Me pareció que la joven Pérez Nuix tampoco deseaba entretenerse en eso, había soltado su parrafada primera sin contar con el efecto lateral de mis curiosidades. Quizá formulaba su petición por etapas calculadamente —tal vez me acostumbraba de antemano a ella: que me hiciera a la idea en varias fases, lo fundamental de esa petición ya estaba claro; o era la índole—, pero no querría que se le extraviara entre inesperadas cuestiones de procedimiento y prolegómenos y explicaciones largas.
—Bueno, es así por lo general, tengo entendido, pero hay excepciones. Sólo de vez en cuando sabemos para quién informamos exactamente, a quién sirve lo que interpretamos. Lo que dictaminamos. Quiero decir nosotros, Tupra imagino que lo sabrá o lo deducirá casi siempre. O puede que ni siquiera tanto, algunos encargos le llegan por intermediarios de intermediarios, seguro, y él no hace preguntas si no está en condiciones de hacerlas sin crear suspicacias ni ocasionarse perjuicio. Y eso lo distingue bien, cuándo lleva la vida entera midiéndolo. Pero se lo olerá, supongo, de quiénes vienen cada vez los encargos. Él ve a través de las paredes. Rastrea los orígenes. Es muy listo.
—¿Significa eso que a veces trabajamos para... particulares? Por así decirlo.
La joven Pérez Nuix hizo con los labios un gesto que era mitad de fastidio leve y mitad de paciencia que se imponía a sí misma, como si encajara sin resistencia el contratiempo de tener que detenerse en aquello a la postre,
velis nolis
o sin duda
nolis,
muy en contra de su preferencia. Yo tenía la ventaja de dirigir la charla, de abreviarla o demorarla o desviarla o interrumpirla mientras su solicitud no estuviera completa, o aún más lejos, mientras no hubiera sido aceptada ni rechazada. Sí, durante el eterno o eternizado 'Veremos'; sí, hasta el 'Sí' o el 'No' ya pronunciados, a ella le estaría casi vedado contrariarme en nada. Ese es uno de los poderes efímeros del que concede o niega, la compensación más inmediata por verse envuelto, la cual sin embargo suele pasar factura a su vez más tarde. Y por eso a menudo, para que el dominio dure, la respuesta o decisión son retrasadas, e incluso a veces no llegan. Descruzó las piernas y volvió a cruzarlas en sentido contrario, vi iniciársele la carrera en las medias a la altura de un muslo, ella tardaría bastante más rato en descubrírsela, pensé (no miraban sus ojos donde los míos), y para entonces su magnitud quizá la hiciera sonrojarse. Pero yo no iba a advertirla ahora, habría sido una impertinencia o eso me pareció en primera instancia. Tenía grato color en principio, el muy poco de muslo que le quedó ya al descubierto.

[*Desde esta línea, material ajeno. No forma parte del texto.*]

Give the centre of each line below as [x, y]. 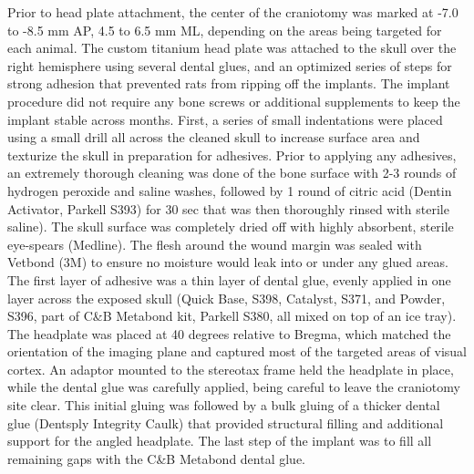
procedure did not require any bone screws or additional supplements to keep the [234, 101]
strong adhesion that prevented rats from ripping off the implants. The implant [229, 83]
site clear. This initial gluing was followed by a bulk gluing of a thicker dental [224, 405]
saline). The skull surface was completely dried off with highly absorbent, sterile [231, 227]
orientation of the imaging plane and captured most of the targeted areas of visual [237, 351]
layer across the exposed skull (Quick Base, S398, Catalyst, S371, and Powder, [227, 298]
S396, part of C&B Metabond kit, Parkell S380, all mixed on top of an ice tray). [232, 316]
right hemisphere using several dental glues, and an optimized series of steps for [230, 65]
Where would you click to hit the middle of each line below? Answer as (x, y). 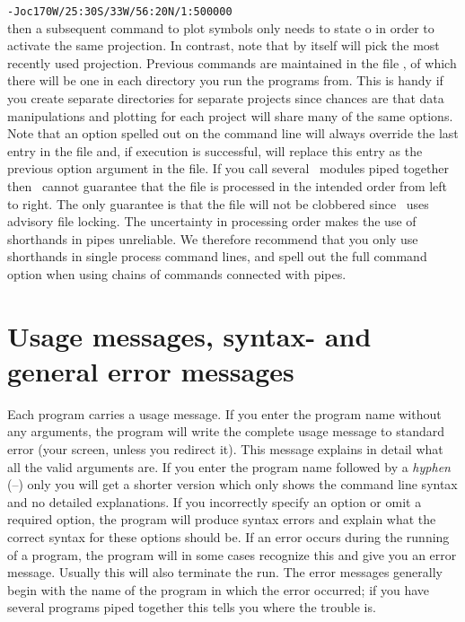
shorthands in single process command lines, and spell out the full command (217, 256)
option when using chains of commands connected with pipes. (177, 273)
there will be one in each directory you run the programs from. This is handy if (225, 80)
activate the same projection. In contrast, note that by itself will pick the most (224, 45)
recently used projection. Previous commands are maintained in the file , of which (232, 62)
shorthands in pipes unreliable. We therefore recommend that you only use (213, 238)
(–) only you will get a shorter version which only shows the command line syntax (232, 484)
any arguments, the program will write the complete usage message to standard (226, 431)

—¿Importa eso mucho? —preguntó; no a la defensiva, sino como si nunca antes se lo hubiera planteado y se lo preguntara por tanto también a sí misma—. Trabajamos para Tupra siempre, ¿no? En todo caso. El nos contrata, él nos paga. Es a él a quien rendimos cuentas y a quien prestamos servicio directamente, confiando en que hará de él el uso que más convenga, o bueno, eso lo doy por descontado, supongo. O quizá es que considero que no me incumbe, no sé. Al empleado de una fábrica de vehículos no le incumbe lo que acabe resultando de los tornillos que pone o del motor que construye junto con sus compañeros, por decir algo: si será una ambulancia o un tanque, ni a qué manos vaya a parar luego el tanque, si es un tanque.
—No me parece que sean cosas equiparables —dije y no dije más. Prefería que ella siguiera argumentando, era yo quien conducía como solía conducir Peter Wheeler cuando él y yo conversábamos, o Tupra cuando me azuzaba, o me interrogaba, o me forzaba a ver más y entonces me sonsacaba.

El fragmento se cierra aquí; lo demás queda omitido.